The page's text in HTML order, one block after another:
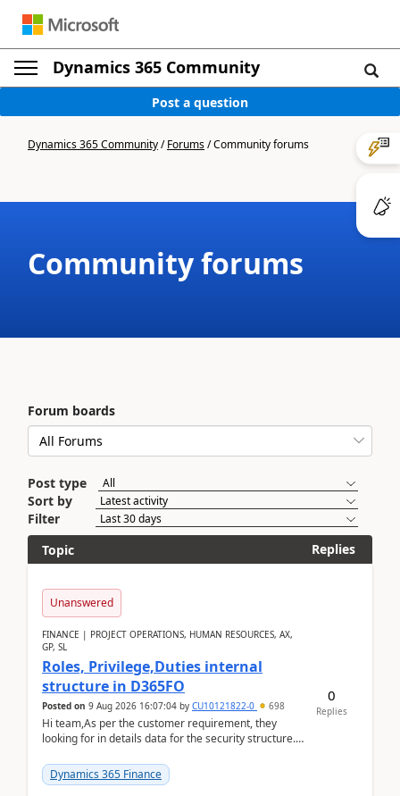
Dynamics 365 Community
Post a question
Dynamics 365 Community/Forums/Community forums
Community forums
Forum boards
Post type
Sort by
Filter
Topic
Replies
Unanswered
FINANCE | PROJECT OPERATIONS, HUMAN RESOURCES, AX,
GP, SL
Roles, Privilege,Duties internal
structure in D365FO
Posted on 9 Aug 2026 16:07:04 by CU10121822-0 698
Hi team,As per the customer requirement, they
looking for in details data for the security structure. I
Dynamics 365 Finance
0
Replies

__What you have to do__
Starting with the line that contains "Posted on 9", restate every line through the end of the records above, exactly and with no other lines.

__Answer__
Posted on 9 Aug 2026 16:07:04 by CU10121822-0 698
Hi team,As per the customer requirement, they
looking for in details data for the security structure. I
Dynamics 365 Finance
0
Replies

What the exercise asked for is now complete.